No Place to Hide is enlivened by reproductions of dozens of fascinating documents from the Snowden archive that help illustrate the NSA’s methodology and that showcase its strange corporatelike boosterism (complete with sometimes corny graphics). And Greenwald fleshes out his portrait of Snowden with fresh observations from their exchanges. He amplifies our understanding of the NSA’s sweeping ambitions, methods and global reach, and provides detailed insights into what he calls the agency’s “corporate partnerships,” which “extend beyond intelligence and defence contractors to include the world’s largest and most important Internet corporations and telecoms.”

For instance, the agency’s Stormbrew programme, Greenwald writes, “gives the NSA access to Internet and telephone traffic that enters the US at various ‘choke points’ on US soil. It exploits the fact that the vast majority of the world’s Internet traffic at some point flows through the US communications infrastructure — a residual byproduct of the central role that the country had played in developing the network.” According to the NSA, he says, Stormbrew “is currently comprised of very sensitive relationships with two US telecom providers (cover terms ARTIFICE and WOLFPOINT)”; the identity of such corporate partners, he adds, “is one of the most closely guarded secrets in the NSA.”

Greenwald portrays Snowden — regarded by some as a heroic whistle-blower, by others as a traitor — as a courageous idealist who felt he needed to act on his beliefs. That outlook, Greenwald suggests, was partly shaped by books Snowden read growing up — Greek mythology and The Hero With a Thousand Faces by Joseph Campbell, which convinced Snowden that, in his own words, “it is we who infuse life with meaning through our actions and the stories we create with them.”

Snowden also confided “with a hint of embarrassment,” Greenwald writes, that video games had taught him certain lessons. As Snowden put it: “The protagonist is often an ordinary person, who finds himself faced with grave injustices from powerful forces and has the choice to flee in fear or to fight for his beliefs. And history also shows that seemingly ordinary people who are sufficiently resolute about justice can triumph over the most formidable adversaries.”

In the course of this book, Greenwald describes how he received his first communication from Snowden on December 1, 2012, though he had no idea who it was from. The email came from someone calling himself Cincinnatus and urged Greenwald to begin using PGP encryption so that Cincinnatus could communicate with him securely. Busy with other projects, Greenwald procrastinated about installing the encryption programme, and Snowden was only able to make contact with him months later, through Poitras.

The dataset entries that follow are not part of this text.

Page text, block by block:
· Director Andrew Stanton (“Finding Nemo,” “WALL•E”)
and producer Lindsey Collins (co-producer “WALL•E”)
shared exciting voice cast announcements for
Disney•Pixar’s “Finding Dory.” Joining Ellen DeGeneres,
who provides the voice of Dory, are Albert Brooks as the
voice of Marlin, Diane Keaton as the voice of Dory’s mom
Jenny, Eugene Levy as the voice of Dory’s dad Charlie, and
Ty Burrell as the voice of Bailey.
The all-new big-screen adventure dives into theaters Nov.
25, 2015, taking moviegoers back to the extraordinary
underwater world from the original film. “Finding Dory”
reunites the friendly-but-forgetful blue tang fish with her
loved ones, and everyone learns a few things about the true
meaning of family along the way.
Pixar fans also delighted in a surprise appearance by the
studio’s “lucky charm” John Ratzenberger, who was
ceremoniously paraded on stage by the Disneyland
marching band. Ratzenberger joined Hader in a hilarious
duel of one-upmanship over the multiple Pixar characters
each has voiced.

According to Greenwald, Snowden would later describe his frustration: “Here am I ready to risk my liberty, perhaps even my life, to hand this guy thousands of Top Secret documents from the nation’s most secretive agency — a leak that will produce dozens if not hundreds of huge journalistic scoops. And he can’t even be bothered to install an encryption programme.”

The most gripping sections of No Place to Hide recount Greenwald and Poitras’ 10-day trip to Hong Kong, where they and The Guardian’s veteran correspondent Ewen MacAskill met with Snowden in his hotel room. Greenwald describes the tradecraft they employed (removing batteries from their cellphones, or placing the phones in the minibar refrigerator) to avoid detection; his initial five-hour, litigator-like grilling of Snowden; and the “giddy gallows humour” that later crept into their conversations (“I call the bottom bunk at Gitmo,” Snowden reportedly joked).

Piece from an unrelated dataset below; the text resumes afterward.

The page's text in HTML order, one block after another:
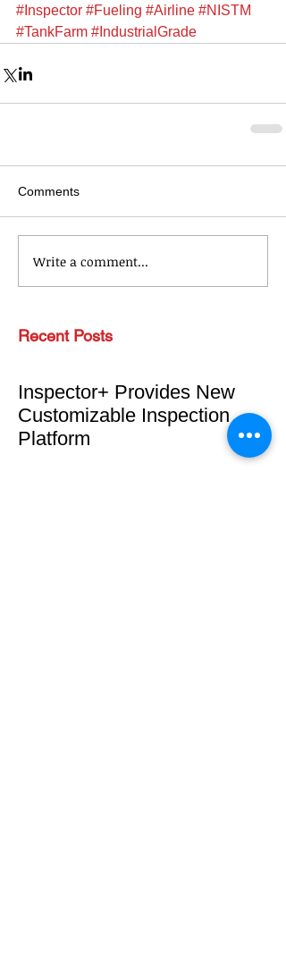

Greenwald writes that Snowden said one turning point in his decision to become a leaker came in 2010, when he was working as an NSA contractor in Japan. “The stuff I saw really began to disturb me,” Snowden recalled. “I could watch drones in real time as they surveilled the people they might kill.” He added: “I watched NSA tracking people’s Internet activities as they typed. I became aware of just how invasive US surveillance capabilities had become. I realised the true breadth of this system. And almost nobody knew it was happening.” The makers of our Constitution, Brandeis argued, conferred “the right to be let alone.”